Leaving Salem

My friend Brody is a self-financed missionary in the mountains of Honduras. He and his family have spent the last decade taking in abused, neglected, and abandoned children. They care for them medically, emotionally, and spiritually. They save their lives. Several years ago, along with a dozen men and women from my church, I traveled to Brody’s orphanage to help with a construction project. Laboring with Brody and the locals, and making our own bricks and mortar, we built a new structure that doubled the capacity of this little outpost.

It was no simple task getting there. Flying out of Atlanta, Georgia is trouble enough, but once on the ground it got no easier. It took more than six hours to travel a little more than a hundred miles on the primitive roads of Central America. At times Brody would have to get out of the van we were in and walk ahead, pointing out the worst ruts, plotting a course for the driver like bringing an airplane into the hanger. This exercise continued every few miles even after the sun had set. Brody got too far ahead of us at one point and came staggering back into the headlights, bleeding, dazed and battered. We jumped to the conclusion that he had been assaulted in the darkness. When he climbed back in we realized how incorrect that assumption was. In addition to his injuries, he smelled like a sewer. In fact, that’s exactly where he had been.

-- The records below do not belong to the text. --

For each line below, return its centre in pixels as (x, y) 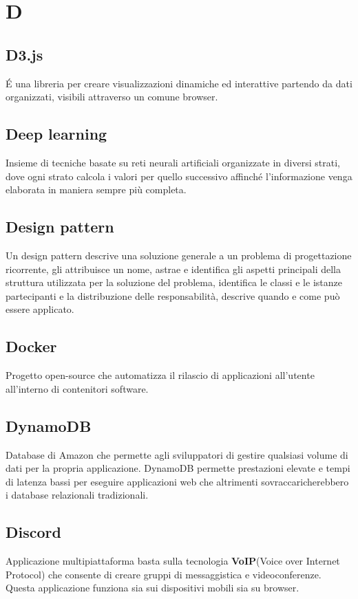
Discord (33, 532)
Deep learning (56, 134)
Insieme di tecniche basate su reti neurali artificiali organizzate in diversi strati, (173, 162)
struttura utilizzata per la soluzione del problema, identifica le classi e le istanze (174, 282)
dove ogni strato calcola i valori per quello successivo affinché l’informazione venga (179, 176)
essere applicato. (40, 309)
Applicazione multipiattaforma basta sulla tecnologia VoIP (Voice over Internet (173, 561)
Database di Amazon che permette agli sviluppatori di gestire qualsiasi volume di (177, 454)
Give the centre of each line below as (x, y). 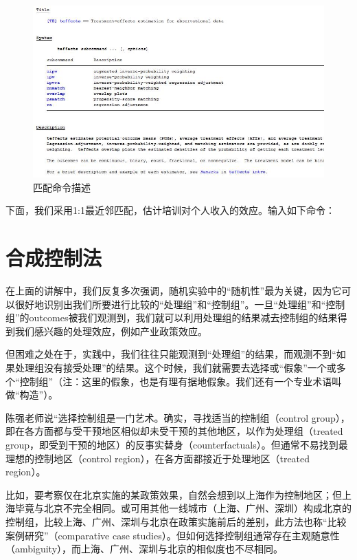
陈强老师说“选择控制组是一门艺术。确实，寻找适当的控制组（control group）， (178, 417)
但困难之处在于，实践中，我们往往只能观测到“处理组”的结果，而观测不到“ (171, 354)
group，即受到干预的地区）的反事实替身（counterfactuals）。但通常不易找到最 (177, 445)
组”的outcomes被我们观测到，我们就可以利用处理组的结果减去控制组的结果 (172, 317)
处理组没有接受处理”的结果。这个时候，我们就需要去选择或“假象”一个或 (175, 368)
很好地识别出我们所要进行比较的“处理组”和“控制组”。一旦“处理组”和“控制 (180, 304)
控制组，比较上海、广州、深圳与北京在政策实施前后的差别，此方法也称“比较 (176, 521)
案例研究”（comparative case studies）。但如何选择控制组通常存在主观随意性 (173, 535)
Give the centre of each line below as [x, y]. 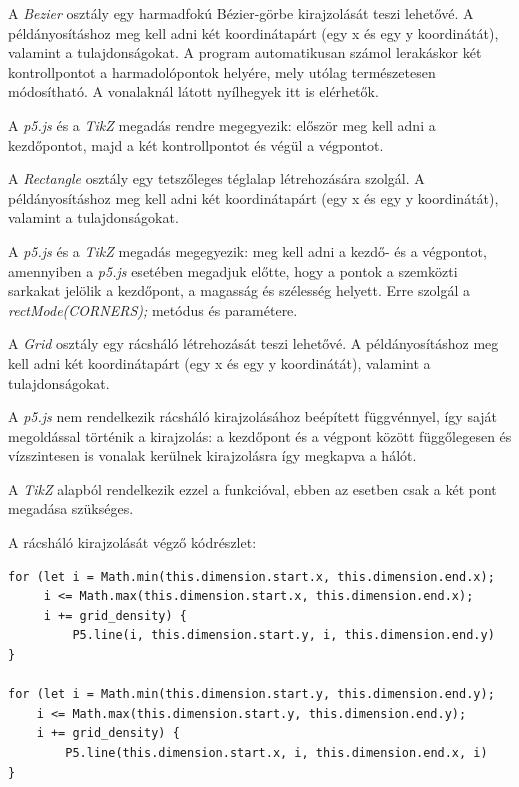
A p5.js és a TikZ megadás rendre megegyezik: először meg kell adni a [222, 124]
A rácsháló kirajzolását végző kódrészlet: [132, 542]
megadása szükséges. [71, 508]
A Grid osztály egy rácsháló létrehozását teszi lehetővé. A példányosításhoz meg [253, 343]
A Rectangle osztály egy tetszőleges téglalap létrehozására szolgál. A [216, 178]
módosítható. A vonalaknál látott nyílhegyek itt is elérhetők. [193, 91]
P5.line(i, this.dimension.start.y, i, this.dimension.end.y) [283, 635]
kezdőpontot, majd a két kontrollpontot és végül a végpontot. [196, 144]
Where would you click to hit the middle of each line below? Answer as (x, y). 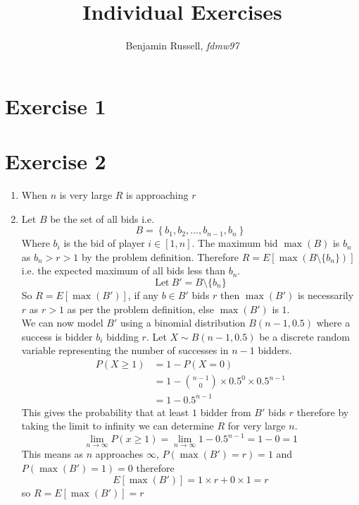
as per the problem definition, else (140, 309)
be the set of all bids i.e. (102, 218)
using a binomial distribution (183, 323)
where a (333, 323)
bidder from (226, 412)
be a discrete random (305, 336)
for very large (257, 426)
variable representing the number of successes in (125, 350)
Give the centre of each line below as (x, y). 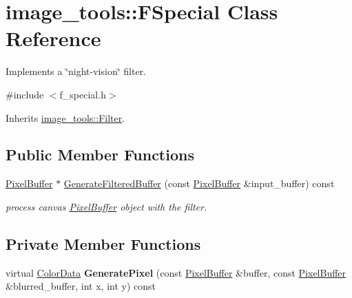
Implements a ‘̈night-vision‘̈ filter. (76, 71)
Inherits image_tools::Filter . (65, 117)
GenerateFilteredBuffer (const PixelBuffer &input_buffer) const (199, 183)
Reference (53, 38)
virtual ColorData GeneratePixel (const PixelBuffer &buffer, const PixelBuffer (176, 272)
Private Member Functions (103, 243)
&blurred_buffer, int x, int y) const (81, 286)
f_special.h (83, 94)
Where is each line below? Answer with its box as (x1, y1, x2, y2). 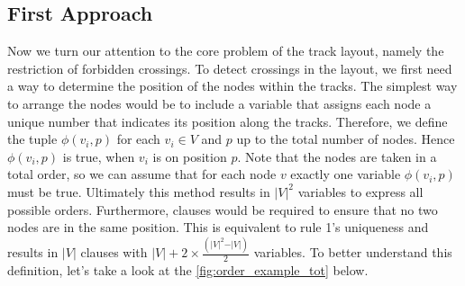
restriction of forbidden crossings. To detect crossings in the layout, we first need (7, 58, 452, 77)
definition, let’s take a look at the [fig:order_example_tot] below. (7, 260, 369, 279)
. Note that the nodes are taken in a (237, 147, 437, 165)
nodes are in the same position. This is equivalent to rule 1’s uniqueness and (7, 218, 429, 237)
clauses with (80, 243, 148, 262)
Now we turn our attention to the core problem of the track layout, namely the (7, 41, 444, 60)
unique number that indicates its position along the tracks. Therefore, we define (7, 112, 448, 130)
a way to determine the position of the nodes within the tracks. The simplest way (7, 76, 458, 95)
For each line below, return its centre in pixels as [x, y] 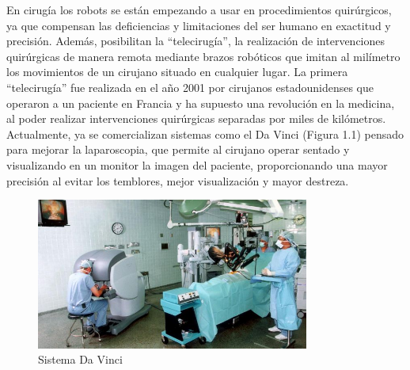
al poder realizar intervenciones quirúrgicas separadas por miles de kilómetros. [196, 118]
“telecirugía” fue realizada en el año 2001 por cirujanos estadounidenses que [190, 87]
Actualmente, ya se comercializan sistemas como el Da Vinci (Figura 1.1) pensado [205, 134]
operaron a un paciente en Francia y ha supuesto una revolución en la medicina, [201, 103]
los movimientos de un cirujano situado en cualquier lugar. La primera [177, 72]
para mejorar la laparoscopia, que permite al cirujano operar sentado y [178, 149]
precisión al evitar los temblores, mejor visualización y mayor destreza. [178, 180]
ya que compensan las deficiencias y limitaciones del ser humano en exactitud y [199, 25]
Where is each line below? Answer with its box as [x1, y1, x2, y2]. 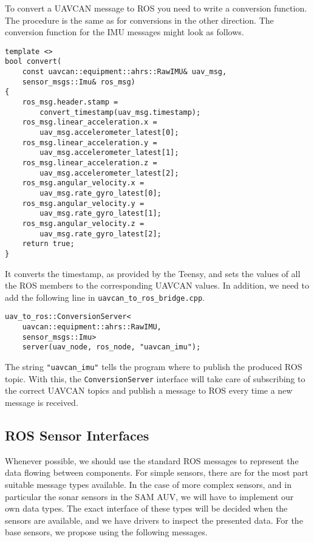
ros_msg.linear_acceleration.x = [22, 118, 157, 127]
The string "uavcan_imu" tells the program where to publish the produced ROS [5, 360, 302, 373]
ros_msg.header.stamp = [22, 98, 118, 107]
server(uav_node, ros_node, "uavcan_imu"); [22, 343, 201, 352]
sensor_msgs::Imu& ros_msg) [22, 77, 135, 86]
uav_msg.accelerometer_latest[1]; [39, 148, 179, 157]
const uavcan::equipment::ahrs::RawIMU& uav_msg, [22, 67, 227, 77]
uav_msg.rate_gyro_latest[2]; [39, 229, 162, 238]
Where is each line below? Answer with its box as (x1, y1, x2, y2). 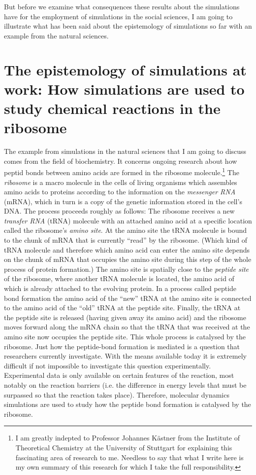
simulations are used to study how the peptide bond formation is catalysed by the (4, 399, 251, 409)
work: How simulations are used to (4, 78, 245, 99)
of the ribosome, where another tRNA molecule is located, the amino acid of (4, 273, 234, 284)
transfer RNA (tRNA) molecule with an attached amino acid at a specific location (4, 215, 252, 225)
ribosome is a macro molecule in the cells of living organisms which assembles (4, 177, 237, 187)
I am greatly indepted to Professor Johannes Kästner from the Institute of (15, 433, 240, 443)
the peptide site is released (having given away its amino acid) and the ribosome (4, 312, 246, 322)
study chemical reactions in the (4, 98, 221, 118)
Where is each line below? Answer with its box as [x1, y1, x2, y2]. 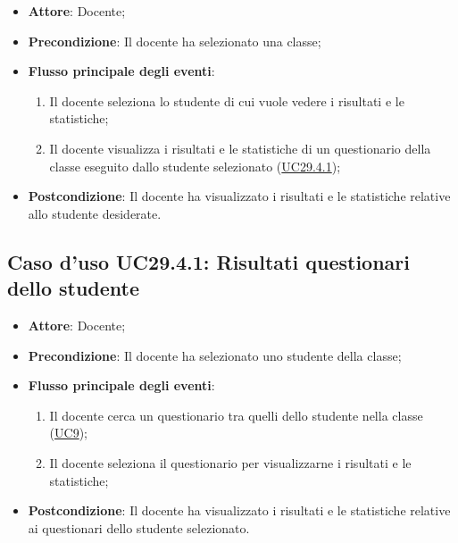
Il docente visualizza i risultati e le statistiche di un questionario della [49, 138, 431, 157]
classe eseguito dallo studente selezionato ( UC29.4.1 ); [49, 156, 341, 175]
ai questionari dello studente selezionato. [28, 518, 250, 537]
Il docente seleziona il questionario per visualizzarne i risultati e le [49, 453, 412, 472]
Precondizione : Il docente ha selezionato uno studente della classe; [28, 346, 402, 364]
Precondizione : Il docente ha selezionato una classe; [28, 31, 321, 50]
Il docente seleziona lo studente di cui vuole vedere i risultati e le [49, 91, 404, 110]
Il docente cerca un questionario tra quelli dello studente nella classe [49, 405, 423, 424]
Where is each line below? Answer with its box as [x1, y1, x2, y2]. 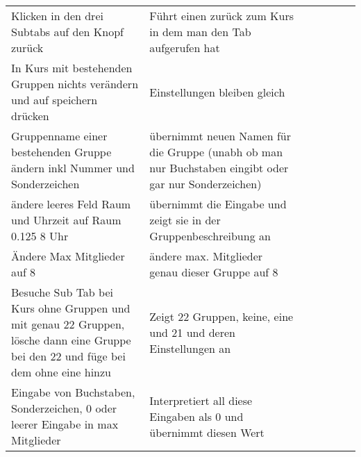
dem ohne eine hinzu [11, 364, 112, 380]
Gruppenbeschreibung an [149, 228, 271, 244]
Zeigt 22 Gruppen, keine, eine [149, 308, 294, 324]
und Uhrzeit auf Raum [11, 212, 121, 228]
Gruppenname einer [11, 128, 108, 144]
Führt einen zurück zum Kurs [149, 8, 294, 24]
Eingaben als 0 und [149, 408, 244, 424]
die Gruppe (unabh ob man [149, 144, 283, 160]
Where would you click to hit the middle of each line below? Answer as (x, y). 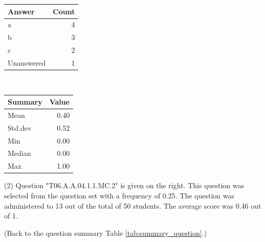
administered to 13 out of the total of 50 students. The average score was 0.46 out (133, 205)
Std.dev (20, 127)
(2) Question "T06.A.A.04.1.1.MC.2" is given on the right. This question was (124, 185)
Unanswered (27, 62)
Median (19, 153)
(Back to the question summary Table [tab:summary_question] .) (106, 233)
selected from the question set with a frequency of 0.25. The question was (119, 195)
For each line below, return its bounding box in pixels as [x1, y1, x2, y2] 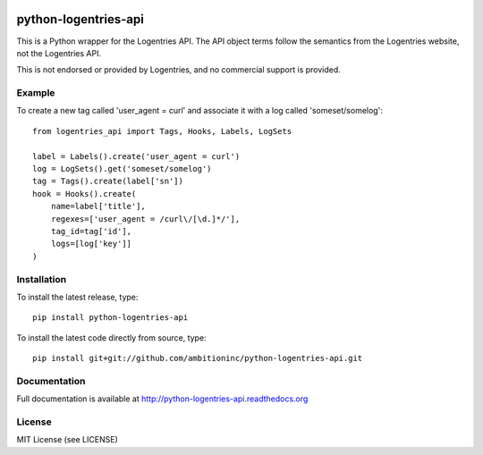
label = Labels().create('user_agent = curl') [32, 151, 241, 161]
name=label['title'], [50, 201, 147, 212]
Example [16, 87, 55, 99]
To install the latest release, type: [16, 291, 139, 302]
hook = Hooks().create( [32, 189, 137, 198]
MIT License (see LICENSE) [16, 434, 118, 445]
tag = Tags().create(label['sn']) [32, 176, 183, 187]
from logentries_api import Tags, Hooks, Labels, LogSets [32, 126, 292, 136]
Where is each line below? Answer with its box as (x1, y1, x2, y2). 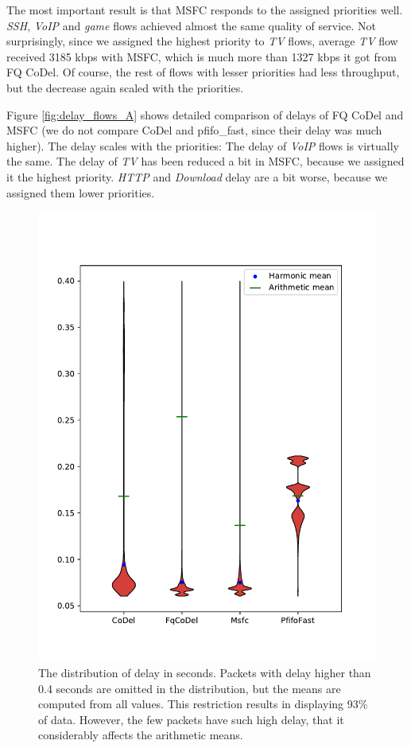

Scouting for ruts up ahead in the dark, Brody had fallen five or so feet into a ditch, a cesspit actually. It made the last hour to the orphanage a misery for all of us. Still, there was some humor in his little disaster. Through the blood and filth of his self-inflicted wounds he uttered some of the most profound words I have ever heard: “You got to be tough if you’re gonna be stupid.”

We start down certain paths knowing, but not admitting, the eventual outcome. Road signs the size of billboards might as well be pointing out the dangers, and in the back of our minds we know it’s going to hurt: Bad relationship choices, poor financial decisions, overly ambitious business goals, acts of selfishness and deceit. In the end we stagger out of the dark, bloodied and beat-up, looking and smelling worse for the wear. Making a few bad decisions is a part of living. You learn your lesson, you adjust, and grow wiser as a result. I doubt that those who claim to never have made such decisions in life are actually living at all. But to continue to make bad decisions – one after another – is a sign of our own foolishness and requires a toughened resolve and even tougher skin, because it’s going to hurt.

As humans, we have an almost infinite capacity for resisting what is best for us. Our ability to refuse to change the direction of our lives is equally as strong. But thanks be to God there is at least one thing stronger than fallen, human stubbornness: Grace.

I love how the New Testament book of Romans frames it: “Where sin (insert stupidity, stubbornness, foolishness) was powerful, God’s grace was even more powerful” (Romans 5:20). Grace offers a detour off the path of destruction. Grace is a necessary turnaround on a wrong way street. God’s grace provides the opportunity and power to truly, actually change. Let there be no mistake about it: We are strong, but up against an all-powerful God with inexhaustible mercy, time is on his side, and our strength withers like grass in the summer heat.

But I have found that God will not brutalize us by means of sheer muscle. Instead, he fiercely loves us into transformation and eventual submission. The war we wage against him is a war against love, and love never fails, not even in the face of stupidity.